We drive past dreams of free settlements crumbling in the unrelenting dryness and heat. Ghost towns, haunted utopias, evaporated opportunities. Human dwellings abandoned and desiccated. A scattering of burned cars, shot-up rusty cans. Guns and God. Forgiven, yet not absolved. Desert center, Amboy, Eagle mountain mine. Waste. Waste of space. Waste and space. It seems easier to abandon than maintain here. Engineering mistakes leading to inadvertent ecological transformations. The accidental, yet complete drainage of the Colorado River in a series of mishaps that produced the now semi-living Salton Sea. First Solar’s energy farm and inadvertent soil erosion machine. The arid confluence of Joshua Tree National Park where the Mojave and Colorado deserts meet. Why even attempt to build cities in the desert? As Becket echoes “Try again, fail again, fail better.”

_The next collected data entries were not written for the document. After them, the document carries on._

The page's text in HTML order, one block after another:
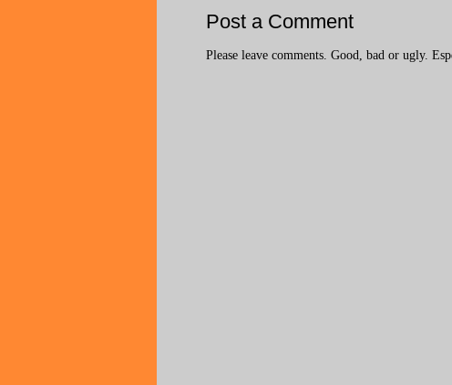
Post a Comment
Please leave comments. Good, bad or ugly.
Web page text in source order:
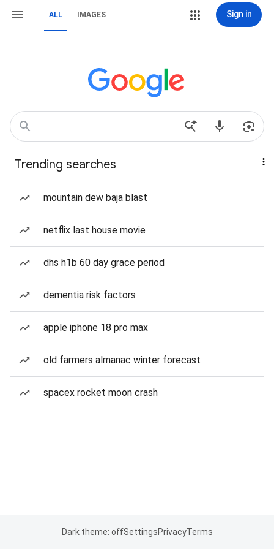
ALL IMAGES Sign in
Trending searches
mountain dew baja blast
netflix last house movie
dhs h1b 60 day grace period
dementia risk factors
apple iphone 18 pro max
old farmers almanac winter forecast
spacex rocket moon crash
Dark theme: offSettingsPrivacyTerms
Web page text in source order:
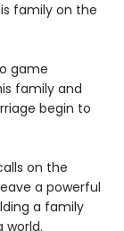
family on the
game
family and
begin to
on the
a powerful
a family
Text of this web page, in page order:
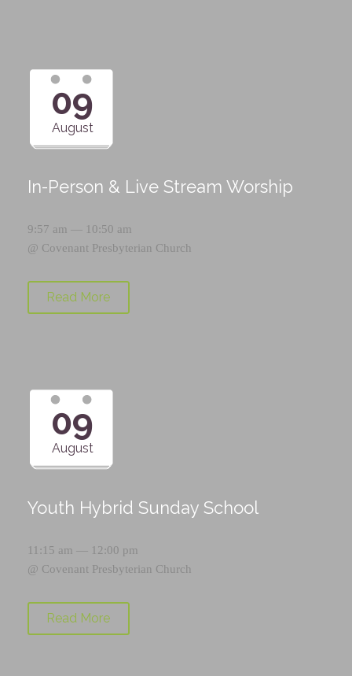
09
August
In-Person & Live Stream Worship
9:57 am — 10:50 am
@ Covenant Presbyterian Church
Read More
09
August
Youth Hybrid Sunday School
11:15 am — 12:00 pm
@ Covenant Presbyterian Church
Read More
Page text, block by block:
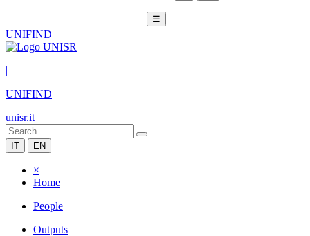
☰
UNIFIND
|
UNIFIND
unisr.it
IT EN
×
Home
People
Outputs
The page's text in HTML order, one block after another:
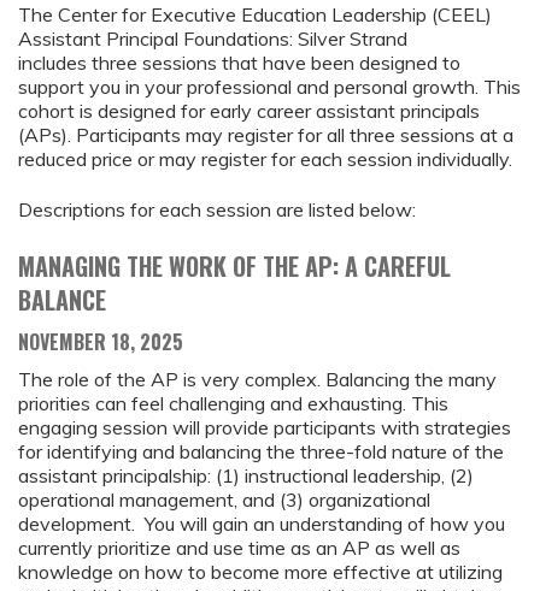
The Center for Executive Education Leadership (CEEL)
Assistant Principal Foundations: Silver Strand
includes three sessions that have been designed to
support you in your professional and personal growth. This
cohort is designed for early career assistant principals
(APs). Participants may register for all three sessions at a
reduced price or may register for each session individually.
Descriptions for each session are listed below:
MANAGING THE WORK OF THE AP: A CAREFUL
BALANCE
NOVEMBER 18, 2025
The role of the AP is very complex. Balancing the many
priorities can feel challenging and exhausting. This
engaging session will provide participants with strategies
for identifying and balancing the three-fold nature of the
assistant principalship: (1) instructional leadership, (2)
operational management, and (3) organizational
development. You will gain an understanding of how you
currently prioritize and use time as an AP as well as
knowledge on how to become more effective at utilizing
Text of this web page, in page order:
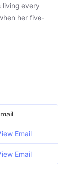
living every
her five-
Email
Email
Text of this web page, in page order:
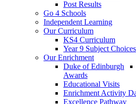
Post Results
Go 4 Schools
Independent Learning
Our Curriculum
KS4 Curriculum
Year 9 Subject Choices
Our Enrichment
Duke of Edinburgh
Awards
Educational Visits
Enrichment Activity
Excellence Pathway
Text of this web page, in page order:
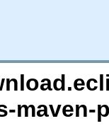
maven-
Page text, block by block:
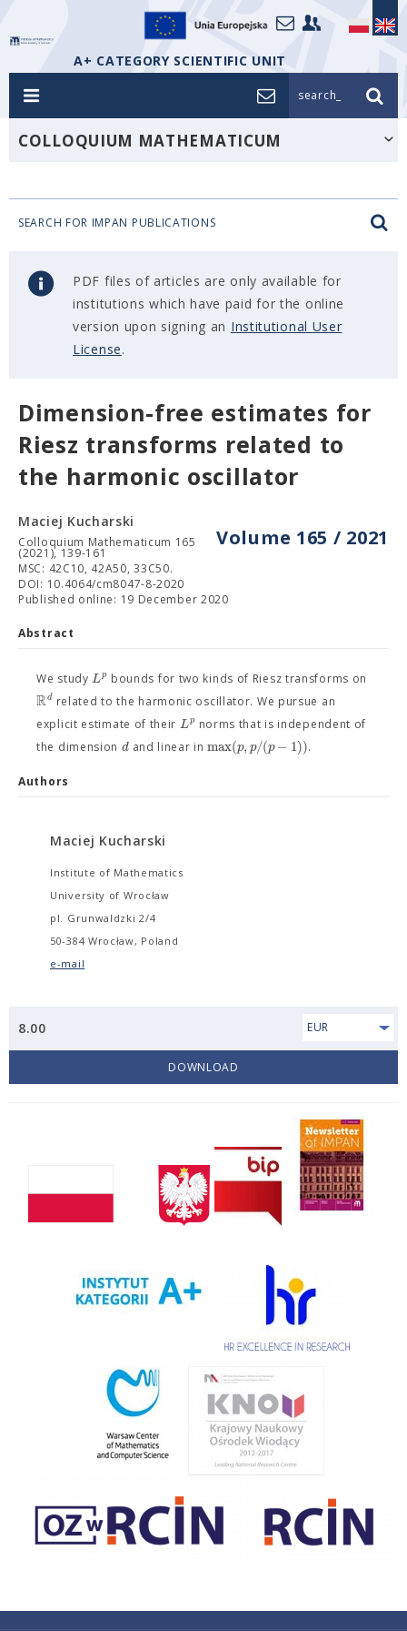
A+ CATEGORY SCIENTIFIC UNIT
search_
COLLOQUIUM MATHEMATICUM
SEARCH FOR IMPAN PUBLICATIONS
PDF files of articles are only available for
institutions which have paid for the online
version upon signing an Institutional User
License.
Dimension-free estimates for
Riesz transforms related to
the harmonic oscillator
Volume 165 / 2021
Maciej Kucharski
Colloquium Mathematicum 165
(2021), 139-161
MSC: 42C10, 42A50, 33C50.
DOI: 10.4064/cm8047-8-2020
Published online: 19 December 2020
Abstract
We studyLp bounds for two kinds of Riesz transforms on
Rdrelated to the harmonic oscillator. We pursue an
explicit estimate of their Lp norms that is independent of
the dimension dand linear inmax(p,p/(p − 1)).
Authors
Maciej Kucharski
Institute of Mathematics
University of Wrocław
pl. Grunwaldzki 2/4
50-384 Wrocław, Poland
e-mail
8.00 EUR
DOWNLOAD
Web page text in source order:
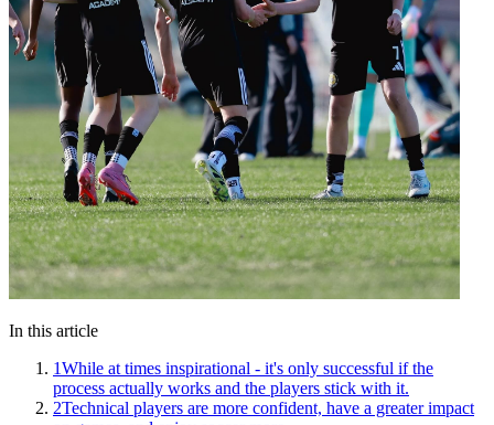
In this article
1While at times inspirational - it's only successful if the
process actually works and the players stick with it.
2Technical players are more confident, have a greater impact
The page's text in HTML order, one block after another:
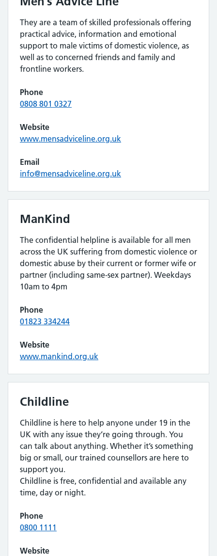
They are a team of skilled professionals offering
practical advice, information and emotional
support to male victims of domestic violence, as
well as to concerned friends and family and
frontline workers.
Phone
0808 801 0327
Website
www.mensadviceline.org.uk
Email
info@mensadviceline.org.uk
ManKind
The confidential helpline is available for all men
across the UK suffering from domestic violence or
domestic abuse by their current or former wife or
partner (including same-sex partner). Weekdays
10am to 4pm
Phone
01823 334244
Website
www.mankind.org.uk
Childline
Childline is here to help anyone under 19 in the
UK with any issue they’re going through. You
can talk about anything. Whether it’s something
big or small, our trained counsellors are here to
support you.
Childline is free, confidential and available any
time, day or night.
Phone
0800 1111
Website
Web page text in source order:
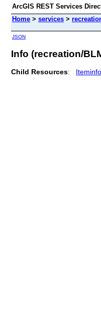
ArcGIS REST Services
Home > services >
JSON
Info (recreation/
Child Resources: Iteminfo
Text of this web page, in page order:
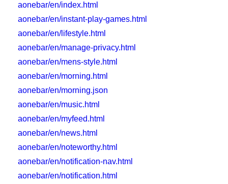
aonebar/en/index.html
aonebar/en/instant-play-games.html
aonebar/en/lifestyle.html
aonebar/en/manage-privacy.html
aonebar/en/mens-style.html
aonebar/en/morning.html
aonebar/en/morning.json
aonebar/en/music.html
aonebar/en/myfeed.html
aonebar/en/news.html
aonebar/en/noteworthy.html
aonebar/en/notification-nav.html
aonebar/en/notification.html
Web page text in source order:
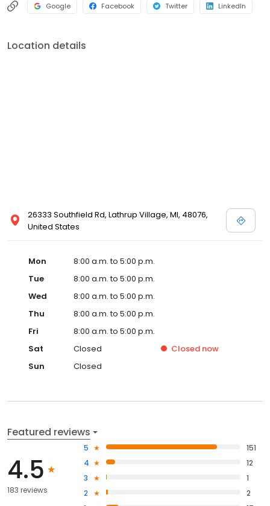
Google Facebook Twitter LinkedIn
Location details
26333 Southfield Rd, Lathrup Village, MI, 48076,
United States
Mon
8:00 a.m. to 5:00 p.m.
Tue
8:00 a.m. to 5:00 p.m.
Wed
8:00 a.m. to 5:00 p.m.
Thu
8:00 a.m. to 5:00 p.m.
Fri
8:00 a.m. to 5:00 p.m.
Sat
Closed Closed now
Sun
Closed
Featured reviews
4.5
183 reviews
5
151
4
12
3
1
2
2
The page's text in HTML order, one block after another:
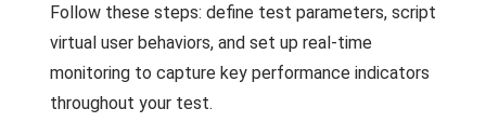
Follow these steps: define test parameters, script
virtual user behaviors, and set up real-time
monitoring to capture key performance indicators
throughout your test.
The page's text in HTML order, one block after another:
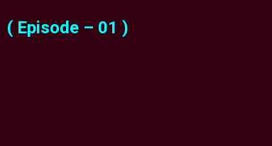
( Episode – 01 )
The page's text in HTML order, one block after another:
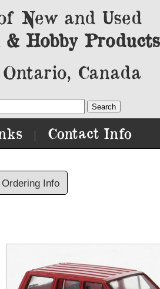
New and Used
Hobby Products
Canada
Contact Info
Ordering Info
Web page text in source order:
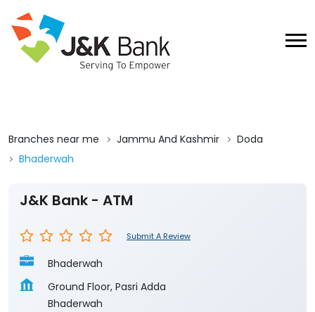
Branches near me Jammu And Kashmir
Doda
Bhaderwah
J&K Bank - ATM
Submit A Review
Bhaderwah
Ground Floor, Pasri Adda
Bhaderwah
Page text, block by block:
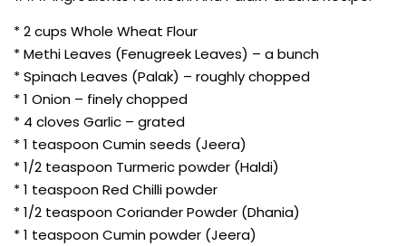
* 2 cups Whole Wheat Flour
* Methi Leaves (Fenugreek Leaves) – a bunch
* Spinach Leaves (Palak) – roughly chopped
* 1 Onion – finely chopped
* 4 cloves Garlic – grated
* 1 teaspoon Cumin seeds (Jeera)
* 1/2 teaspoon Turmeric powder (Haldi)
* 1 teaspoon Red Chilli powder
* 1/2 teaspoon Coriander Powder (Dhania)
* 1 teaspoon Cumin powder (Jeera)
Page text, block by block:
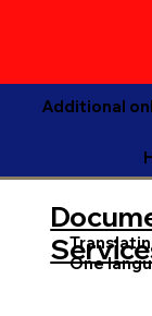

Every voice cries out in the desert, like the voice of the prophet. And it’s in the desert of deserted existence, prey both to lack and to absence, that voice first makes itself heard. –Jean-Luc Nancy, Vox Clamans in Deserto

We are witness to grand visions refusing to fade from matter to memory. Domed structures barely holding onto existence. Failed utopias hovering in some zombie half-life; Biosphere 2, Arcosanti, repeating groups of eight. Half dust. Half baked. What would a banishing ritual for these haunted utopias look like? Could they be transformed, or should they be reused and recycled, like planes in the boneyard? There are high risks to experimentation. Most recently, techno-utopian experimentation. The Alcor Life Extension Foundation in Scottsdale. The New Age perversion of spirituality tourism in Sedona. Neoreaction (Dark Enlightenment) and New Age existing as each-other’s flipsides, collapsing the complexities of uncertainty into a few select parameters or platitudes. The questions that uncertainty gives rise to are answered with a reversion to a mythical ‘golden age’ or mistaking a local maxima for something more. These are warning signals of the pre-modern perverted, gone astray, of confusions between signal and noise. So, how can we animate non-modern sensibilities without becoming entrapped by dualisms of light and darkness, good and evil, us and them, love and power?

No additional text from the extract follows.